## Exercise goal
Extract the text of each entry below exactly, leaving every image behind.

## Data
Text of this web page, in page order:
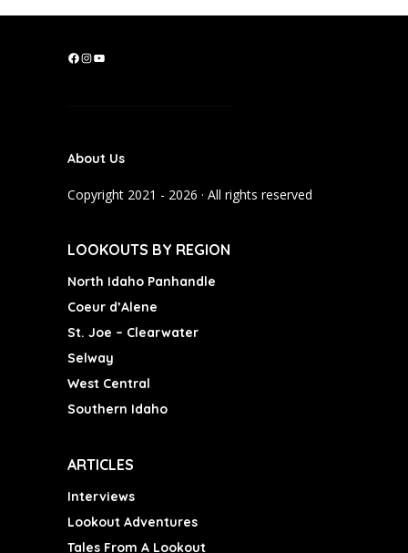
F
o
k
I
g
a
Y
b
About Us
Copyright 2021 - 2026 · All rights reserved
LOOKOUTS BY REGION
North Idaho Panhandle
Coeur d’Alene
St. Joe – Clearwater
Selway
West Central
Southern Idaho
ARTICLES
Interviews
Lookout Adventures
Tales From A Lookout
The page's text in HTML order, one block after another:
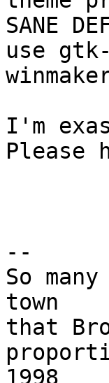
SANE
use
I'm
Please
--
So
town
that
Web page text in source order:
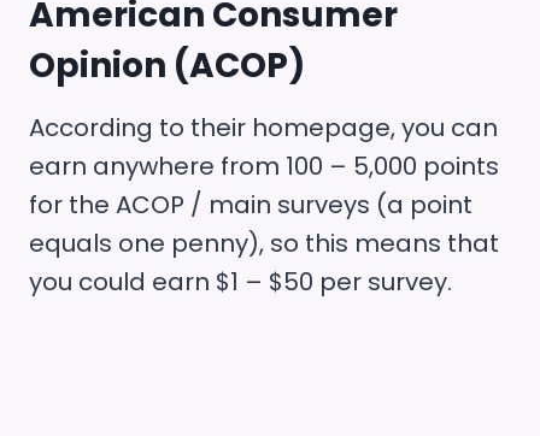
American Consumer
Opinion (ACOP)
According to their homepage, you can
earn anywhere from 100 – 5,000 points
for the ACOP / main surveys (a point
equals one penny), so this means that
you could earn $1 – $50 per survey.
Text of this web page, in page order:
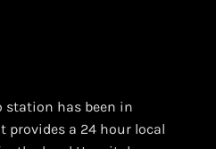
station has been in
provides a 24 hour local
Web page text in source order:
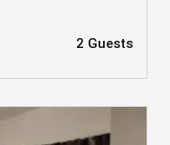
2 Guests
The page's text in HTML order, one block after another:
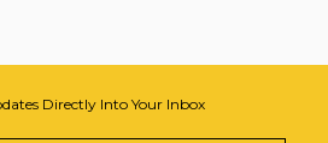
Directly Into Your Inbox
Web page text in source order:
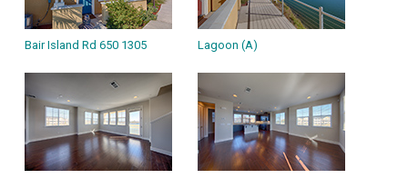
Bair Island Rd 650 1305 Lagoon (A)
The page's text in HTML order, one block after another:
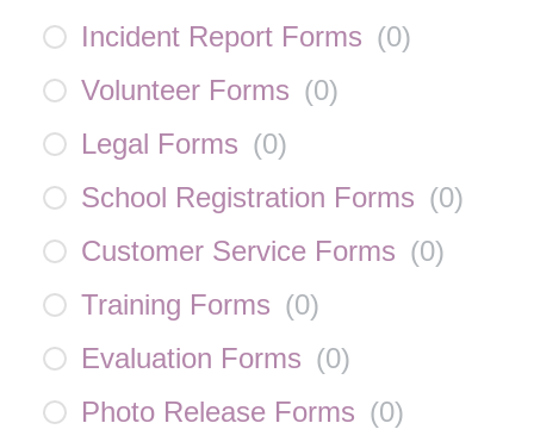
Incident Report Forms (0)
Volunteer Forms (0)
Legal Forms (0)
School Registration Forms (0)
Customer Service Forms (0)
Training Forms (0)
Evaluation Forms (0)
Photo Release Forms (0)
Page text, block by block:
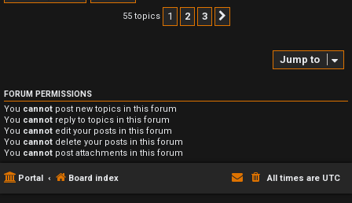
55 topics 1 2 3
Jump to
FORUM PERMISSIONS
You cannot post new topics in this forum
You cannot reply to topics in this forum
You cannot edit your posts in this forum
You cannot delete your posts in this forum
You cannot post attachments in this forum
Portal Board index All times are UTC
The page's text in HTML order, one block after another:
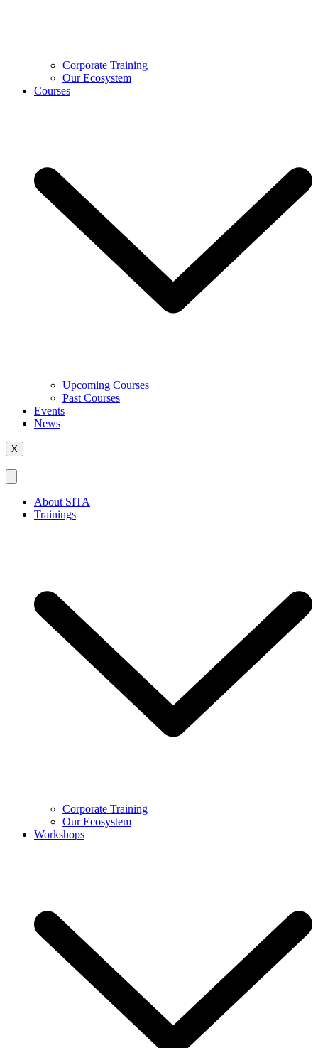
Corporate Training
Our Ecosystem
Courses
Upcoming Courses
Past Courses
Events
News
X
About SITA
Trainings
Corporate Training
Our Ecosystem
Workshops
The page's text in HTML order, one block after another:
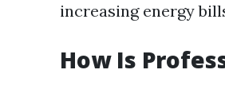
increasing energy
How Is
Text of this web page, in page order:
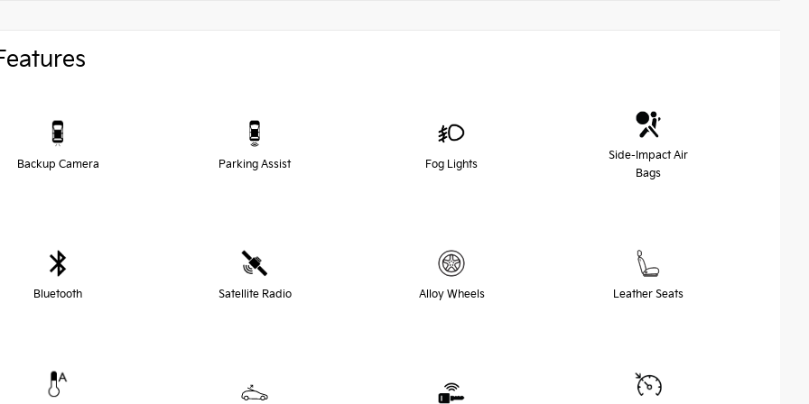
Backup Camera Parking Assist Fog Lights
Side-Impact Air
Bags
Bluetooth Satellite Radio Alloy Wheels Leather Seats
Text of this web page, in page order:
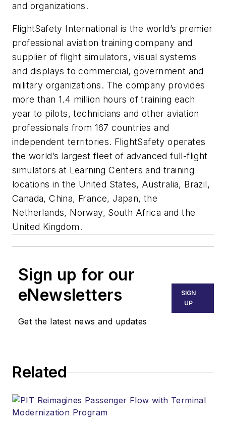
and organizations.
FlightSafety International is the world’s premier
professional aviation training company and
supplier of flight simulators, visual systems
and displays to commercial, government and
military organizations. The company provides
more than 1.4 million hours of training each
year to pilots, technicians and other aviation
professionals from 167 countries and
independent territories. FlightSafety operates
the world’s largest fleet of advanced full-flight
simulators at Learning Centers and training
locations in the United States, Australia, Brazil,
Canada, China, France, Japan, the
Netherlands, Norway, South Africa and the
United Kingdom.
Sign up for our
eNewsletters
Get the latest news and updates
SIGN
UP
Related
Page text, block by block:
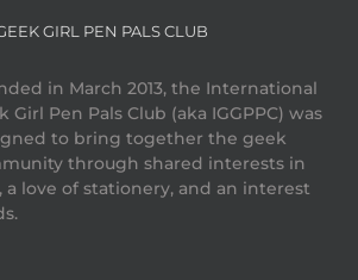
GIRL PEN PALS CLUB
in March 2013, the International
Girl Pen Pals Club (aka IGGPPC) was
to bring together the geek
through shared interests in
a love of stationery, and an interest
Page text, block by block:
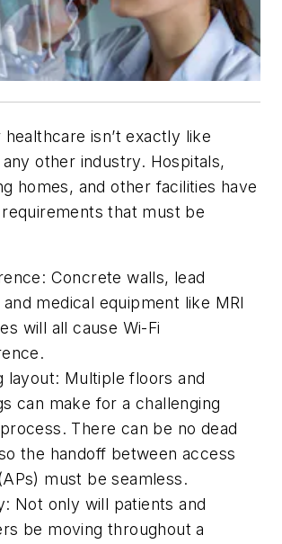
isn’t exactly like
other industry. Hospitals,
homes, and other facilities have
that must be
Concrete walls, lead
medical equipment like MRI
will all cause Wi-Fi
layout: Multiple floors and
can make for a challenging
There can be no dead
the handoff between access
must be seamless.
Not only will patients and
be moving throughout a
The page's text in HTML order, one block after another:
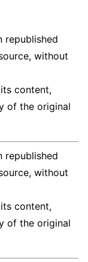
republished
without
content,
of the original
republished
without
content,
of the original
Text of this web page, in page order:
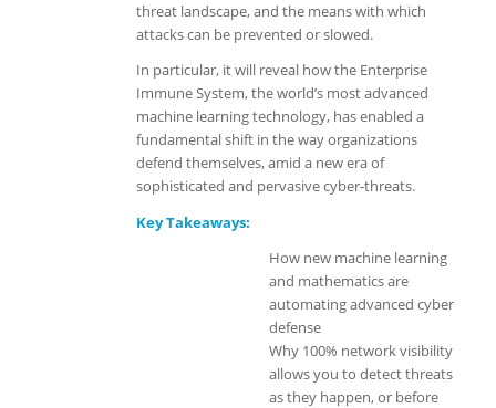
threat landscape, and the means with which
attacks can be prevented or slowed.
In particular, it will reveal how the Enterprise
Immune System, the world’s most advanced
machine learning technology, has enabled a
fundamental shift in the way organizations
defend themselves, amid a new era of
sophisticated and pervasive cyber-threats.
Key Takeaways:
How new machine learning
and mathematics are
automating advanced cyber
defense
Why 100% network visibility
allows you to detect threats
as they happen, or before
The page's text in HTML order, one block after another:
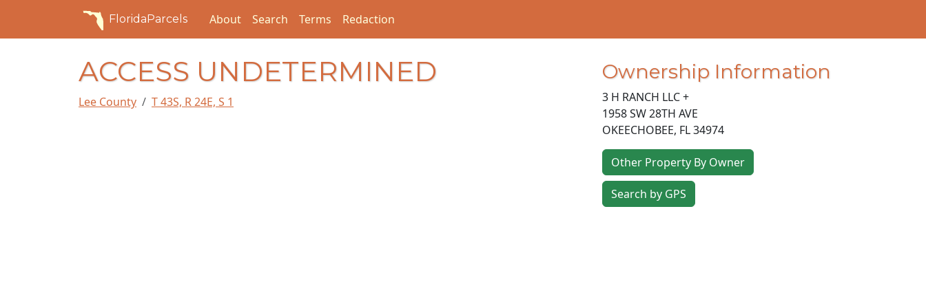
FloridaParcels About Search Terms Redaction
ACCESS UNDETERMINED
Lee County T 43S, R 24E, S 1
Ownership Information
3 H RANCH LLC +
1958 SW 28TH AVE
OKEECHOBEE, FL34974
Other Property By Owner
Search by GPS
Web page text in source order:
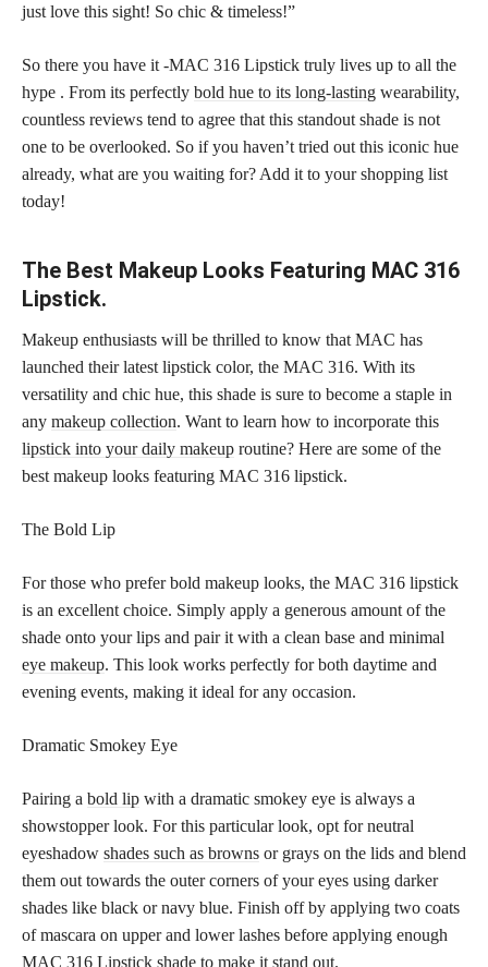
just love this sight! So chic & timeless!”
So there you have it -MAC 316 Lipstick truly lives up to all the
hype . From its perfectly bold hue to its long-lasting wearability,
countless reviews tend to agree that this standout shade is not
one to be overlooked. So if you haven’t tried out this iconic hue
already, what are you waiting for? Add it to your shopping list
today!
The Best Makeup Looks Featuring MAC 316
Lipstick.
Makeup enthusiasts will be thrilled to know that MAC has
launched their latest lipstick color, the MAC 316. With its
versatility and chic hue, this shade is sure to become a staple in
any makeup collection. Want to learn how to incorporate this
lipstick into your daily makeup routine? Here are some of the
best makeup looks featuring MAC 316 lipstick.
The Bold Lip
For those who prefer bold makeup looks, the MAC 316 lipstick
is an excellent choice. Simply apply a generous amount of the
shade onto your lips and pair it with a clean base and minimal
eye makeup. This look works perfectly for both daytime and
evening events, making it ideal for any occasion.
Dramatic Smokey Eye
Pairing a bold lip with a dramatic smokey eye is always a
showstopper look. For this particular look, opt for neutral
eyeshadow shades such as browns or grays on the lids and blend
them out towards the outer corners of your eyes using darker
shades like black or navy blue. Finish off by applying two coats
of mascara on upper and lower lashes before applying enough
MAC 316 Lipstick shade to make it stand out.
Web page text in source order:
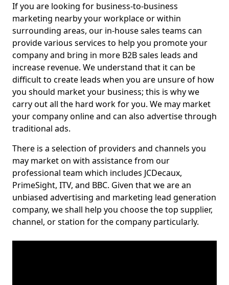
If you are looking for business-to-business
marketing nearby your workplace or within
surrounding areas, our in-house sales teams can
provide various services to help you promote your
company and bring in more B2B sales leads and
increase revenue. We understand that it can be
difficult to create leads when you are unsure of how
you should market your business; this is why we
carry out all the hard work for you. We may market
your company online and can also advertise through
traditional ads.
There is a selection of providers and channels you
may market on with assistance from our
professional team which includes JCDecaux,
PrimeSight, ITV, and BBC. Given that we are an
unbiased advertising and marketing lead generation
company, we shall help you choose the top supplier,
channel, or station for the company particularly.
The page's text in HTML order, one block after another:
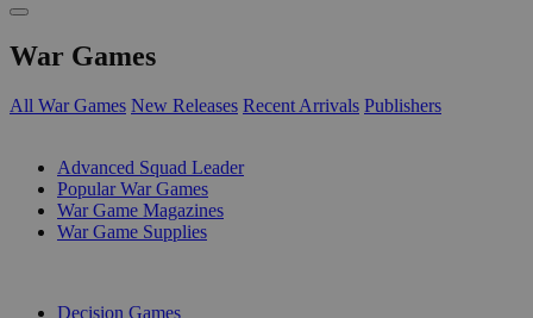
War Games
All War Games New Releases Recent Arrivals Publishers
Advanced Squad Leader
Popular War Games
War Game Magazines
War Game Supplies
Decision Games
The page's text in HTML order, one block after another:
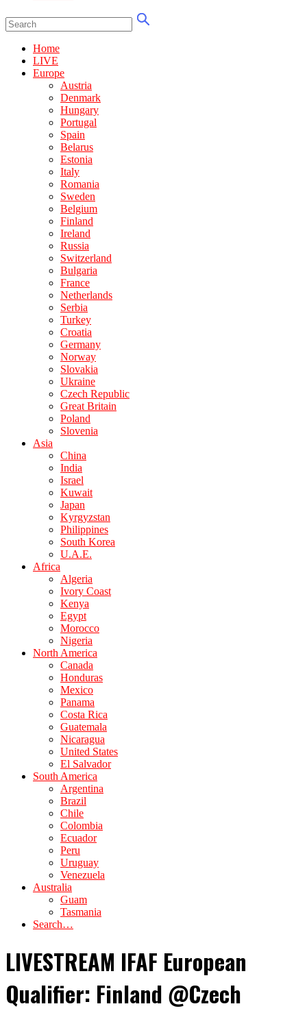
Home
LIVE
Europe
Austria
Denmark
Hungary
Portugal
Spain
Belarus
Estonia
Italy
Romania
Sweden
Belgium
Finland
Ireland
Russia
Switzerland
Bulgaria
France
Netherlands
Serbia
Turkey
Croatia
Germany
Norway
Slovakia
Ukraine
Czech Republic
Great Britain
Poland
Slovenia
Asia
China
India
Israel
Kuwait
Japan
Kyrgyzstan
Philippines
South Korea
U.A.E.
Africa
Algeria
Ivory Coast
Kenya
Egypt
Morocco
Nigeria
North America
Canada
Honduras
Mexico
Panama
Costa Rica
Guatemala
Nicaragua
United States
El Salvador
South America
Argentina
Brazil
Chile
Colombia
Ecuador
Peru
Uruguay
Venezuela
Australia
Guam
Tasmania
Search…
LIVESTREAM IFAF European
Qualifier: Finland @Czech
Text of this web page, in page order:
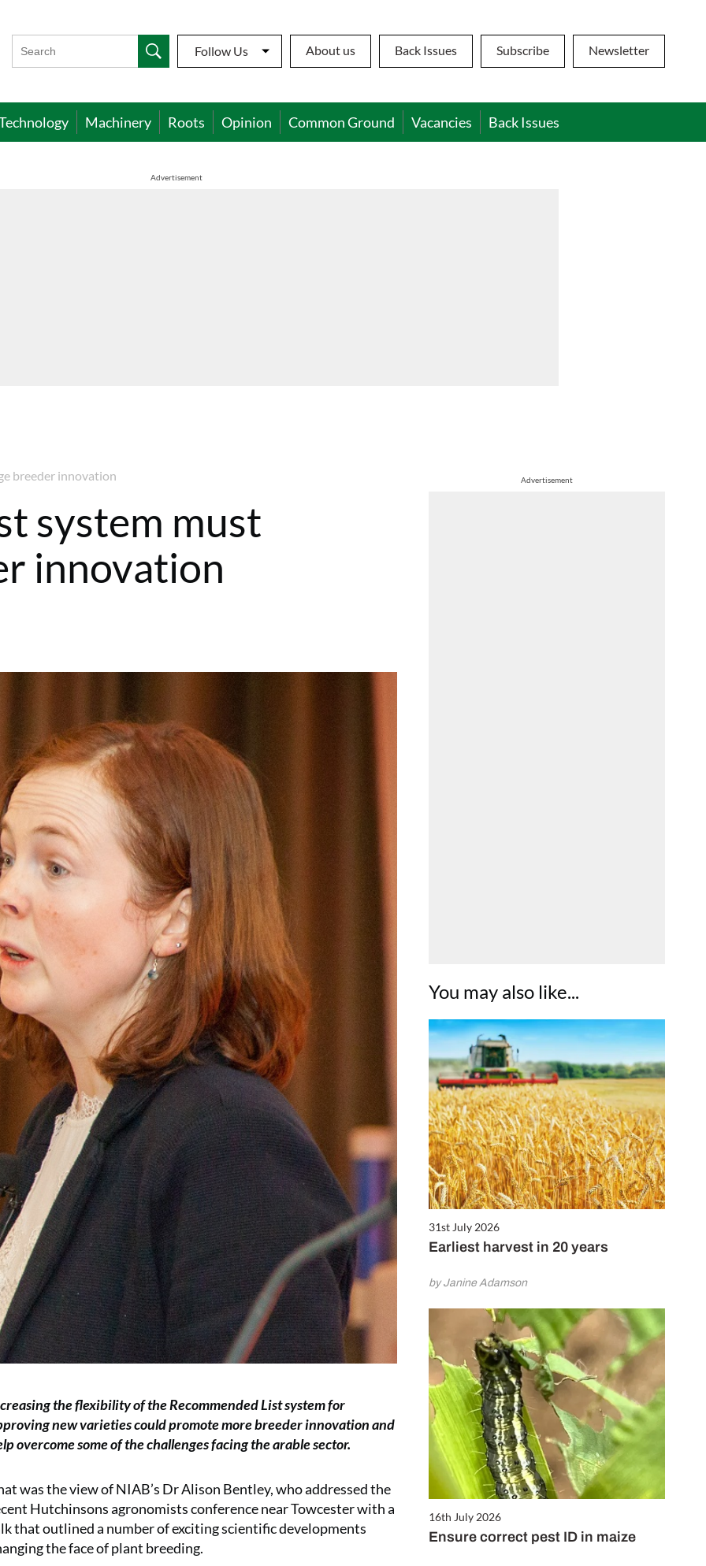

## Your solution
Text of this web page, in page order:
F
o
k
I
g
a
Y
b
About Us
Copyright 2021 - 2026 · All rights reserved
LOOKOUTS BY REGION
North Idaho Panhandle
Coeur d’Alene
St. Joe – Clearwater
Selway
West Central
Southern Idaho
ARTICLES
Interviews
Lookout Adventures
Tales From A Lookout
The page's text in HTML order, one block after another:
SANE
use
I'm
Please
--
So
town
that
Web page text in source order:
American Consumer
Opinion (ACOP)
According to their homepage, you can
earn anywhere from 100 – 5,000 points
for the ACOP / main surveys (a point
equals one penny), so this means that
you could earn $1 – $50 per survey.
Text of this web page, in page order:
station has been in
provides a 24 hour local
Web page text in source order:
2 Guests
The page's text in HTML order, one block after another:
Directly Into Your Inbox
Web page text in source order:
Bair Island Rd 650 1305 Lagoon (A)
The page's text in HTML order, one block after another:
Incident Report Forms (0)
Volunteer Forms (0)
Legal Forms (0)
School Registration Forms (0)
Customer Service Forms (0)
Training Forms (0)
Evaluation Forms (0)
Photo Release Forms (0)
Page text, block by block:
55 topics 1 2 3
Jump to
FORUM PERMISSIONS
You cannot post new topics in this forum
You cannot reply to topics in this forum
You cannot edit your posts in this forum
You cannot delete your posts in this forum
You cannot post attachments in this forum
Portal Board index All times are UTC
The page's text in HTML order, one block after another:
Corporate Training
Our Ecosystem
Courses
Upcoming Courses
Past Courses
Events
News
X
About SITA
Trainings
Corporate Training
Our Ecosystem
Workshops
The page's text in HTML order, one block after another:
increasing energy
How Is
Text of this web page, in page order:
Backup Camera Parking Assist Fog Lights
Side-Impact Air
Bags
Bluetooth Satellite Radio Alloy Wheels Leather Seats
Text of this web page, in page order:
and organizations.
FlightSafety International is the world’s premier
professional aviation training company and
supplier of flight simulators, visual systems
and displays to commercial, government and
military organizations. The company provides
more than 1.4 million hours of training each
year to pilots, technicians and other aviation
professionals from 167 countries and
independent territories. FlightSafety operates
the world’s largest fleet of advanced full-flight
simulators at Learning Centers and training
locations in the United States, Australia, Brazil,
Canada, China, France, Japan, the
Netherlands, Norway, South Africa and the
United Kingdom.
Sign up for our
eNewsletters
Get the latest news and updates
SIGN
UP
Related
Page text, block by block:
GIRL PEN PALS CLUB
in March 2013, the International
Girl Pen Pals Club (aka IGGPPC) was
to bring together the geek
through shared interests in
a love of stationery, and an interest
Page text, block by block:
isn’t exactly like
other industry. Hospitals,
homes, and other facilities have
that must be
Concrete walls, lead
medical equipment like MRI
will all cause Wi-Fi
layout: Multiple floors and
can make for a challenging
There can be no dead
the handoff between access
must be seamless.
Not only will patients and
be moving throughout a
The page's text in HTML order, one block after another:
republished
without
content,
of the original
republished
without
content,
of the original
Text of this web page, in page order:
threat landscape, and the means with which
attacks can be prevented or slowed.
In particular, it will reveal how the Enterprise
Immune System, the world’s most advanced
machine learning technology, has enabled a
fundamental shift in the way organizations
defend themselves, amid a new era of
sophisticated and pervasive cyber-threats.
Key Takeaways:
How new machine learning
and mathematics are
automating advanced cyber
defense
Why 100% network visibility
allows you to detect threats
as they happen, or before
The page's text in HTML order, one block after another:
FloridaParcels About Search Terms Redaction
ACCESS UNDETERMINED
Lee County T 43S, R 24E, S 1
Ownership Information
3 H RANCH LLC +
1958 SW 28TH AVE
OKEECHOBEE, FL34974
Other Property By Owner
Search by GPS
Web page text in source order:
just love this sight! So chic & timeless!”
So there you have it -MAC 316 Lipstick truly lives up to all the
hype . From its perfectly bold hue to its long-lasting wearability,
countless reviews tend to agree that this standout shade is not
one to be overlooked. So if you haven’t tried out this iconic hue
already, what are you waiting for? Add it to your shopping list
today!
The Best Makeup Looks Featuring MAC 316
Lipstick.
Makeup enthusiasts will be thrilled to know that MAC has
launched their latest lipstick color, the MAC 316. With its
versatility and chic hue, this shade is sure to become a staple in
any makeup collection. Want to learn how to incorporate this
lipstick into your daily makeup routine? Here are some of the
best makeup looks featuring MAC 316 lipstick.
The Bold Lip
For those who prefer bold makeup looks, the MAC 316 lipstick
is an excellent choice. Simply apply a generous amount of the
shade onto your lips and pair it with a clean base and minimal
eye makeup. This look works perfectly for both daytime and
evening events, making it ideal for any occasion.
Dramatic Smokey Eye
Pairing a bold lip with a dramatic smokey eye is always a
showstopper look. For this particular look, opt for neutral
eyeshadow shades such as browns or grays on the lids and blend
them out towards the outer corners of your eyes using darker
shades like black or navy blue. Finish off by applying two coats
of mascara on upper and lower lashes before applying enough
MAC 316 Lipstick shade to make it stand out.
Web page text in source order:
If you are looking for business-to-business
marketing nearby your workplace or within
surrounding areas, our in-house sales teams can
provide various services to help you promote your
company and bring in more B2B sales leads and
increase revenue. We understand that it can be
difficult to create leads when you are unsure of how
you should market your business; this is why we
carry out all the hard work for you. We may market
your company online and can also advertise through
traditional ads.
There is a selection of providers and channels you
may market on with assistance from our
professional team which includes JCDecaux,
PrimeSight, ITV, and BBC. Given that we are an
unbiased advertising and marketing lead generation
company, we shall help you choose the top supplier,
channel, or station for the company particularly.
The page's text in HTML order, one block after another:
War Games
All War Games New Releases Recent Arrivals Publishers
Advanced Squad Leader
Popular War Games
War Game Magazines
War Game Supplies
Decision Games
The page's text in HTML order, one block after another:
Home
LIVE
Europe
Austria
Denmark
Hungary
Portugal
Spain
Belarus
Estonia
Italy
Romania
Sweden
Belgium
Finland
Ireland
Russia
Switzerland
Bulgaria
France
Netherlands
Serbia
Turkey
Croatia
Germany
Norway
Slovakia
Ukraine
Czech Republic
Great Britain
Poland
Slovenia
Asia
China
India
Israel
Kuwait
Japan
Kyrgyzstan
Philippines
South Korea
U.A.E.
Africa
Algeria
Ivory Coast
Kenya
Egypt
Morocco
Nigeria
North America
Canada
Honduras
Mexico
Panama
Costa Rica
Guatemala
Nicaragua
United States
El Salvador
South America
Argentina
Brazil
Chile
Colombia
Ecuador
Peru
Uruguay
Venezuela
Australia
Guam
Tasmania
Search…
LIVESTREAM IFAF European
Qualifier: Finland @Czech
Text of this web page, in page order:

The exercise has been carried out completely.